Adaptive codebook search and fixed codebook search are carried out in codebook search unit 620.Interior inserting through closed loop pitch search and the pumping signal through the past calculated adaptive codebook vector, in subframe unit, can carry out adaptive codebook search.The adaptive codebook parameter can comprise the gain of pitch cycle and pitch wave filter.Can produce pumping signal through linear prediction synthesis filter, so that simplify the closed loop search.

The fixed codebook structure forms based on crossover monopulse displacement (ISSP) design.The codebook vectors that will comprise 64 positions of locating 64 pulses respectively is divided into four tracks, and each track comprises 16 positions.According to transfer rate, the pulse of predetermined number can be positioned at each of four tracks.Because therefore code book index indication track position and impulse code need not store code book, and can only use this code book index to produce pumping signal.

Sound decorder shown in Figure 12 can be carried out above-mentioned decode procedure in time domain.And if use linear prediction interpretation method coded input signal by the sort module shown in Fig. 1 100, then linear prediction analysis unit 600 can be chosen wantonly.

The invention is not restricted to the sound decorder shown in Figure 12.In other words, can use within the scope of the invention except the sound decorder shown in Figure 12, the various sound decorders of encoding speech signal efficiently.

Figure 13 is the block diagram of another embodiment of one in first coding unit 210 to the m coding unit 220 shown in Fig. 1.Coding unit shown in Figure 13 can be an audio coder.

With reference to Figure 13, audio coder comprises bank of filters 700, psychologic acoustics modeling unit 710 and quantifying unit 720.

Bank of filters 700 converts input signal into frequency-region signal.Bank of filters 700 can be carried out cosine transform to input signal, for example, revises discrete cosine transform (MDCT).

Psychologic acoustics modeling unit 710 is calculated the masking threshold of input signal or the SMR of input signal.Quantifying unit 720 uses the masking threshold that is calculated by psychologic acoustics modeling unit 710 to quantize the MDCT coefficient by bank of filters 700 outputs.Alternatively, in order in given bit rate scope, to minimize audible distortion, quantifying unit 720 can be used the SMR of input signal.

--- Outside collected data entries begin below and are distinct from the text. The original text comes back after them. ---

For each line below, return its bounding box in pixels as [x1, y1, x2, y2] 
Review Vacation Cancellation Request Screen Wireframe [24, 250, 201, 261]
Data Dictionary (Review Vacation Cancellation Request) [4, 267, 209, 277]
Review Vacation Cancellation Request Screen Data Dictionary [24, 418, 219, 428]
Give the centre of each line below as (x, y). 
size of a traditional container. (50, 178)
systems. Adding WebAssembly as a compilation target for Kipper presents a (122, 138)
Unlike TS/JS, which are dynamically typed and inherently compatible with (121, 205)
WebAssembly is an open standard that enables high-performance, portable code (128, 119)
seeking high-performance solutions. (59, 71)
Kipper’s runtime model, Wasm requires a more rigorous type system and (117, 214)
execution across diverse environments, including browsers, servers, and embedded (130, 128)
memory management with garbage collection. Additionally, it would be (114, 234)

Audio coder shown in Figure 13 can be carried out above-mentioned cataloged procedure in frequency domain.

The invention is not restricted to the audio coder shown in Figure 13.In other words, can use within the scope of the invention except the audio coder shown in Figure 13, various audio coders of coding audio signal (advanced audio code translator) efficiently.

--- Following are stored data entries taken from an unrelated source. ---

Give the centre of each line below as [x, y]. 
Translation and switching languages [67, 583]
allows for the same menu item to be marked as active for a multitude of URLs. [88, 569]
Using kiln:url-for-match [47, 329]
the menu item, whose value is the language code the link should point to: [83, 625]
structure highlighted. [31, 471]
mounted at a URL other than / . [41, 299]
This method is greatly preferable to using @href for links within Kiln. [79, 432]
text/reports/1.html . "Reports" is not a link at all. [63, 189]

The advanced audio code translator carry out transient noise be shaped (TNS), intensity/coupling, predict and in/the stereo decoding of side (M/S).TNS be in the bank of filters window suitably distribution time domain quantization noise make the quantization noise inaudible operation that can become.Intensity/coupling is a kind of operation, comes the amount of the spatial information that the energy of transmitting audio signal, this operation can reduce to transmit through coding audio signal and this fact of time scale of only depending primarily on energy based on the perception of audio direction in the high-band.

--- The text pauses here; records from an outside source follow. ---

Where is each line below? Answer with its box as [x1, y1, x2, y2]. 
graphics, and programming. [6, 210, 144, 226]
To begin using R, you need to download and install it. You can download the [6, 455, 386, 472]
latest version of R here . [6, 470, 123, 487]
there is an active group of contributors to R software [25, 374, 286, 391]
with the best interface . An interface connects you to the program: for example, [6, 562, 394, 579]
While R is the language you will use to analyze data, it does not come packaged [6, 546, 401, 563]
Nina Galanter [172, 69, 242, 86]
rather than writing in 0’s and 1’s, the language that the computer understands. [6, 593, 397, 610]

Prediction is to remove redundant operation through the correlativity between the spectral component that uses frame from the indeclinable signal of statistical property.The stereo decoding of M/S is the operation of standardized and (that is) and poor (that is side) of transmission stereophonic signal rather than a left side and right channel signal.

The signal that carries out TNS, intensity/coupling, prediction and the stereo decoding of M/S is quantized by quantizer, and this quantizer uses the SMR that obtains from psychoacoustic model to carry out synthesis analysis (AbS).

As stated because audio coder uses the modeling method coded input signal such as the linear prediction interpretation method, so shown in Fig. 5 really cell 122 can confirm whether input signal can be by modeling easily according to one group of predetermined rule.After this, can be confirmed that then unit 122 can determine to use the sound decorder coded input signal by modeling easily if confirm input signal.On the other hand, can not be confirmed that then unit 122 can determine to use the audio coder coded input signal by modeling easily if confirm input signal.

Figure 14 is the block diagram of encoding device according to another embodiment of the present invention.In Fig. 1 to 14, the identical identical key element of Reference numeral representative, and therefore, will skip its detailed description.

With reference to Figure 14, sort module 100 is divided into first to a plurality of splitting signals of n splitting signal and confirm that in a plurality of coding units 230,240,250,260 and 270 which will be used for encoding first to each of n splitting signal with input signal.

With reference to Figure 14, coding unit 230,240,250,260 and 270 can sequentially encode first respectively to the n splitting signal.And, if input signal is split into a plurality of band signals, then can be according to this band signal of order encoding from the lowest band signal to high-frequency band signals.

Under the situation of sequential encoding splitting signal, the encoding error of first front signal can be used for the current demand signal of encoding.As a result, can use different coding method code division signal, so in case stop signal distortion and the bandwidth retractility is provided.

With reference to Figure 14, coding unit 230 coding first splitting signal, first splitting signal that decoding has been encoded, and the error between the decoded signal and first splitting signal outputed to coding unit 240.Coding unit 240 uses the error of coding units 230 outputs second splitting signal of encoding.By this way, consider the encoding error of their previous splitting signals separately, coding second is to the m splitting signal.Therefore, can realize error-free encoding and improve tonequality.

Encoding device shown in Figure 14 can be from the incoming bit stream restoring signal through the performed operation of the encoding device shown in the reverse ground execution graph 1 to 14.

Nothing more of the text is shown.